Überquellende Schubladen, vollgestopfte Fächer und kaum Platz für einen weiteren Kleiderhaken. Wenn der Kleiderschrank aus allen Nähten zu platzen droht, hilft nur eines, Platz schaffen. „Der Jahreswechsel eignet sich perfekt, um Altes loszulassen und Neuem eine Chance zu geben“, sagt Stilberaterin Susanne Voggenberger aus Mödling (NÖ, www.fashionstylist.at) und verrät, wie das „Ausmisten“ gelingt.

Frau Voggenberger, warum herrscht im Kleiderschrank Chaos?
Das hat meist mehrere Ursachen. Häufig, weil viele Kleidungsstücke in unterschiedlichen Farben oder Stilrichtungen gekauft wurden, die nicht kombinierbar sind. Somit sind viele Einzelteile vorhanden. Im Laufe der Zeit sammeln sich dazu oft verschiedene Kleidergrößen an.

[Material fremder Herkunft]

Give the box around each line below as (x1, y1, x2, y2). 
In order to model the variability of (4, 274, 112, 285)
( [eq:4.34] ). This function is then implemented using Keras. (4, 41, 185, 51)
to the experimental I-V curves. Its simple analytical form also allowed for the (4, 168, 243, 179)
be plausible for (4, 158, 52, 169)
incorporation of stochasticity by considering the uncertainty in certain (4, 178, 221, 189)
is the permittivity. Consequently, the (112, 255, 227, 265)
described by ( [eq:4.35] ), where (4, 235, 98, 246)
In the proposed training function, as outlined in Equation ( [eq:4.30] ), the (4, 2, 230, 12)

Dann höre ich den Satz, „Da passe ich vielleicht wieder einmal rein.“

Welches System hat sich bewährt, um Ordnung zu schaffen?
Wer ausmisten möchte, muss alle Teile aus dem Schrank räumen. Nur wenn jeder Teil in die Hand genommen, eventuell anprobiert und einzeln beurteilt wird, kann eine Entscheidung getroffen werden. Für eine bessere Überschaubarkeit ist es vorteilhaft, eine gewisse Ordnung zu schaffen. Gut ist, nach Themen zu sortieren, also alle Pullover, alle Shirts, Hosen, Röcke zusammenzugeben und jedes Thema nach Farben zu ordnen. Das sieht hübsch aus und es finden sich leichter Kombinationen.

Was bringt eine Ordnung nach Farben?
Sie hilft, den Überblick über die Anzahl der einzelnen Teile zu bewahren. Je höher ein Stapel ist, desto lieber mögen Sie diese Farbe. Das kann ein Hinweis darauf sein, auf eine andere Farbe beim Einkaufen zu greifen.

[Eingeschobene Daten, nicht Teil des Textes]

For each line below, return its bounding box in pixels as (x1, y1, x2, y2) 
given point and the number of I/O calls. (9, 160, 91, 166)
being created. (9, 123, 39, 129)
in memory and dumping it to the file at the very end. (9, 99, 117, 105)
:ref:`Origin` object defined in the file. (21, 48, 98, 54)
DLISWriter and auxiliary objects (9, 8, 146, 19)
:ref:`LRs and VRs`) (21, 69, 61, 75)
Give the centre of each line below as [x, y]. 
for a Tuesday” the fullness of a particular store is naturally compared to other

Was tun mit Stücken, die schon lange nicht angezogen wurden?
Solche Stücke hat fast jeder. Es gibt manchmal gute Gründe, das eine oder andere Kleidungsstück aufzubewahren, etwa weil Erinnerungen daran hängen, die erste Verabredung mit der großen Liebe, eine Urlaubserinnerung oder ein Geschenk. Wenn Sie bei einem Stück jedoch Sätze im Kopf haben wie „Das kommt vielleicht wieder in Mode“ oder „Wenn ich meine Figur von damals wiederhabe, dann …“, sollten Sie es gleich entsorgen. Es stimmt, Modetrends kommen wieder, aber sie sind immer neu gestaltet, im Schnitt, in der Form, bei Details. Nimmt eine Frau so viel ab, dass sie in ihr altes Kleid wieder hineinpasst, sollte sie sich für ihren Erfolg mit einem schicken Teil der aktuellen Mode belohnen.

Haben Sie noch weitere Tipps?
Ja, was mehr als zwei Jahre nicht getragen wurde, aussortieren. Dabei alles aus dem Schrank räumen und nach dem Ampelsystem sortieren. Rot für „Das fällt raus“, Orange für „Das behalte ich und lasse es zum Beispiel auf meine Figur anpassen oder kürzen“ und Grün für „Das bleibt“. Wenn Sie sich nicht von einem Teil trennen können, fragen Sie sich, ob es Sie noch positiv stimmt, wenn Sie ihn tragen und ob er zum aktuellen Stil passt. Am Ende ist es sinnvoll, eine Liste zu machen, was in der Garderobe fehlt, damit künftig gut kombiniert und zielorientiert eingekauft wird.